Data in this exercise:
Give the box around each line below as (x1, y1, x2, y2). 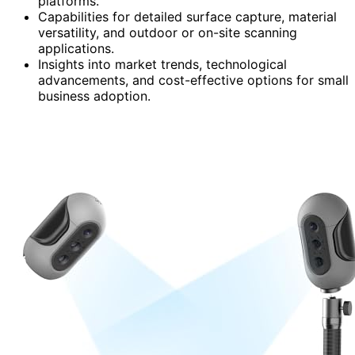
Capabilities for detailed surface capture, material (38, 8, 337, 25)
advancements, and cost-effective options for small (38, 71, 349, 88)
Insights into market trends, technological (38, 55, 287, 72)
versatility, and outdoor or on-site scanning (38, 24, 297, 40)
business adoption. (38, 87, 151, 104)
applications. (38, 40, 114, 56)

What you need to do:
Copy the records word for word, leaving no picture in the copy.

Response area:
Give the box around each line below as (x1, y1, x2, y2). 
Capabilities for detailed surface capture, material (38, 8, 337, 25)
advancements, and cost-effective options for small (38, 71, 349, 88)
Insights into market trends, technological (38, 55, 287, 72)
versatility, and outdoor or on-site scanning (38, 24, 297, 40)
business adoption. (38, 87, 151, 104)
applications. (38, 40, 114, 56)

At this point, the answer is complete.